其实,早在1998年,BEPC就提出了改造方案。但CESR改造成CESRc后,其设计对撞亮度比最初BEPC提出的改造方案的亮度还要高。“在此情况下,我们就算是建成了也没有意义。于是我们修改了方案,将原先的单环对撞方案改成双环方案,并追加一定的投资。”秦庆说。

极限挑战:设备性能发挥极致

方案的改变,意味着难度的增加。“BEPC改造的难度,比当初建造时的难度要大得多。”BEPC重大改造工程的第一完成人、项目经理、明升中国app院院士陈和生不禁感慨。

难度究竟有多大,每位参与者都有切身体会。

中科院高能所研究员,现任加速器物理组组长及对撞机亮度调试负责人于程辉就是其中之一。他参加了BEPCII前期的物理方案设计,中期的设备安装和调试,以及后期整个机器的集成和性能优化。

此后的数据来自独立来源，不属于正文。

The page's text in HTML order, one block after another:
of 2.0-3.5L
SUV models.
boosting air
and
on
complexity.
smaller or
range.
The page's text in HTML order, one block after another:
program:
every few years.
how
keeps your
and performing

“当时的压力是我们不仅是要升级自己,而且还要胜出对方。”于程辉心里明白,在同一个能区的高能物理领域,两个同样的正负电子对撞机是无法共存的,只能是一个最好的生存下来。

在于程辉的印象中,2012年左右,BEPCII的调束和运行遭遇过一个“大坎”。“当时,我们反复对束束作用参数调试了两年多,却一直没能实现理论预期,那个时候真是挺担心的。”于程辉说。

此后他们对物理方案进行重新的改进优化,而新方案有效地让加速器实现了预期的物理目标。“到2013年时我们心里就有底了。从那时起直到2016年,我们一直在挑战硬件极限,努力把每一个设备都调整到最佳状态。”于程辉说。

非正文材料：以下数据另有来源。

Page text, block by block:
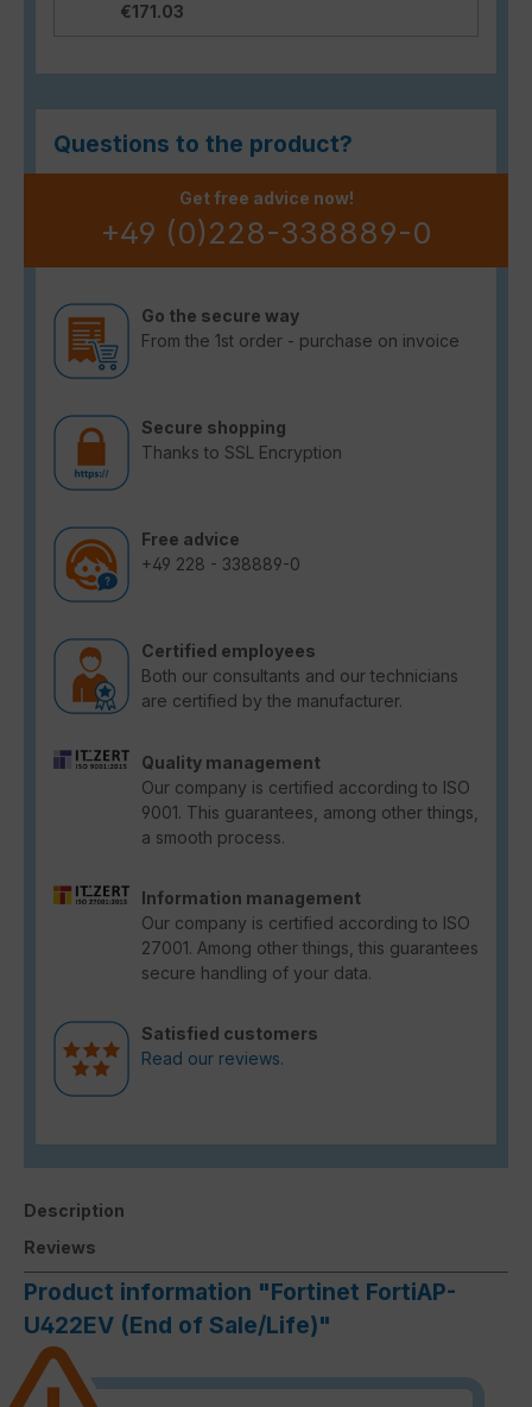
€171.03
Questions to the product?
Get free advice now!
+49 (0)228-338889-0
Go the secure way
From the 1st order - purchase on invoice
Secure shopping
Thanks to SSL Encryption
Free advice
+49 228 - 338889-0
Certified employees
Both our consultants and our technicians
are certified by the manufacturer.
Quality management
Our company is certified according to ISO
9001. This guarantees, among other things,
a smooth process.
Information management
Our company is certified according to ISO
27001. Among other things, this guarantees
secure handling of your data.
Satisfied customers
Read our reviews.
Description
Reviews
Product information "Fortinet FortiAP-
U422EV (End of Sale/Life)"

最终,BEPCII突破了双环对撞机设计与建造的难关,攻克系列核心关键技术,使BEPCII总体性能在粲能区国际领先,对撞亮度达到竞争对手CESRc所达到的亮度的10倍以上。

“app无国界,但app成果有国界。如今,在与美国康奈尔大学的高能物理竞争中,无论是对撞机性能指标,还是对撞机取得的物理成果,我们都胜出了。”于程辉感叹。

不仅如此,北京谱仪BESIII的总体性能也达到了国际最好水平。BEPCII不仅实现了高效运行,还实现了全能量注入和高能物理实验同时进行的同步辐射兼用模式运行。

往事回首:心情像坐“过山车”

过去的那些年里,于程辉时刻惦记着BEPCII的运行状态,特别是在调束初期脑子里一直转着的都是对撞机的事情。每当调束遇到障碍时,都细细地把每个设计环节捋一遍,生怕有一点疏漏。

“无论哪个环节有纰漏,造成的影响都是严重的。万一真的出了致命问题,影响的是整个装置的性能。”于程辉说。

直到最终BEPCII达到设计指标,于程辉才彻底松了一口气:“在那之前,真不是怕对不起自己,怕对不起国家,对不起身边的同事,我们自己设计了对撞机,就得说到做到啊!”

这样的想法和压力,并不只是于程辉才有。参与项目的科研人员,情绪像做“过山车”一般,每天的喜怒哀乐都被BEPCII项目进展牵绊着。

“看见第一团束流注入进储存环的时候,对撞亮度一次次提高的时候,获得重大的高能物理成果的时候,我们都非常非常开心,就跟我们自己的孩子取得好成绩一样。但是如果遇到问题,比方说丢束流、撞不好,或者说出了故障而用户在等,物理要求的进度在催的时候,我们又都非常非常沮丧。”秦庆说。

令所有项目组成员都欣慰的是,自2008年BEPCII开始运行以来,其高亮度对撞机和高性能探测器的优势得到了充分发挥,日均获取的数据量较改造前提高了两个数量级。由11个国家的50多所大学和研究机构的400余名app家组成的BESIII国际合作组也是“以我为主”的重大国际合作组,在轻强子谱的研究、粲偶素的衰变等方面取得多项重大和重要物理成果,获得了如“首次发现带电类粲偶素Zc(3900)”等一批重要物理成果。

不过,有趣的是,在得知项目获得国家科技进步一等奖时,于程辉反倒淡薄起来:“国家科技奖励是对我们的认可和鼓励。但每一次的项目进展和成果给我们带来的心理上的喜悦,其实远大于国家奖励带来的喜悦。”

“我们还在进行一些小的改造,希望能在积累大量数据的同时,再多一些新的技术突破,为今后建造新的对撞机或者同步辐射光源,积累经验。”于程辉笑着说。